The addon normally uses the default gcloud project as configured with `gcloud config set project <project name>`. If you want to use a different project, set the `GOOGLE_CLOUD_PROJECT` environment variable to the desired project.
The pods are configured with the `GOOGLE_APPLICATION_DEFAULTS` environment variable is set, which is automatically used by GCP client libraries, and the `GOOGLE_CLOUD_PROJECT` environment variable is set, as are several other historical environment variables.
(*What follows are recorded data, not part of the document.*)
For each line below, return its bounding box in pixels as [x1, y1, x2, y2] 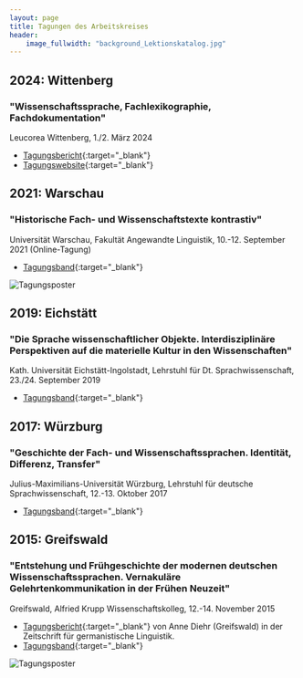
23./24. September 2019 [9, 375, 101, 386]
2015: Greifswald [9, 532, 109, 548]
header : [9, 30, 39, 39]
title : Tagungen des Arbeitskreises [9, 22, 149, 31]
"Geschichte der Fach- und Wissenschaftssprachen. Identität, [9, 446, 292, 459]
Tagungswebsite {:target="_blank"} [22, 159, 153, 170]
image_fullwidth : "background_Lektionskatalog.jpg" [26, 38, 226, 48]
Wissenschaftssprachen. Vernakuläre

The addon also configures [registry pull secrets](https://kubernetes.io/docs/tasks/configure-pod-container/pull-image-private-registry/) to allow the cluster to access container images hosted in your project's [Artifact Registry](https://cloud.google.com/artifact-registry) and [Google Container Registry](https://cloud.google.com/container-registry).
## Tutorial
- Start a cluster:
```shell
minikube start
```
```
😄 minikube v1.12.0 on Darwin 10.15.5
✨ Automatically selected the docker driver. Other choices: hyperkit, virtualbox
👍 Starting control plane node minikube in cluster minikube
🔥 Creating docker container (CPUs=2, Memory=3892MB) ...
🐳 Preparing Kubernetes v1.18.3 on Docker 19.03.2 ...
🔎 Verifying Kubernetes components...
🌟 Enabled addons: default-storageclass, storage-provisioner
🏄 Done! kubectl is now configured to use "minikube"
```
- Enable the `gcp-auth` addon:
```shell
minikube addons enable gcp-auth
```
```
🔎 Verifying gcp-auth addon...
📌 Your GCP credentials will now be mounted into every pod created in the minikube cluster.
📌 If you don't want credential mounted into a specific pod, add a label with the `gcp-auth-skip-secret` key to your pod configuration.
🌟 The 'gcp-auth' addon is enabled
```
- For credentials in an arbitrary path:
```shell
export GOOGLE_APPLICATION_CREDENTIALS=<creds-path>.json
minikube addons enable gcp-auth
```
- Deploy your GCP app as normal:
```shell
kubectl apply -f test.yaml
```
```
deployment.apps/pytest created
```
Everything should work as expected. You can run `kubectl describe` on your pods to see the environment variables we inject.
As explained in the output above, if you have a pod you don't want to inject with your credentials, all you need to do is add the `gcp-auth-skip-secret` label:
<pre>
apiVersion: apps/v1
kind: Deployment
metadata:
name: pytest
spec:
selector:
matchLabels:
app: pytest
replicas: 2
template:
metadata:
labels:
app: pytest
<b>gcp-auth-skip-secret: "true"</b>
spec:
containers:
- name: py-test
imagePullPolicy: Never
image: local-pytest
ports:
- containerPort: 80
</pre>
## Refreshing existing pods
If you had already deployed pods to your minikube cluster before enabling the gcp-auth addon, then these pods will not have any GCP credentials. There are two ways to solve this issue.
1. If you use a Deployment to deploy your pods, just delete the existing pods with `kubectl delete pod <pod_name>`. The deployment will then automatically recreate the pod and it will have the correct credentials.
2. minikube can delete and recreate your pods for you, by running `minikube addons enable gcp-auth --refresh`. It does not matter if you have already enabled the addon or not.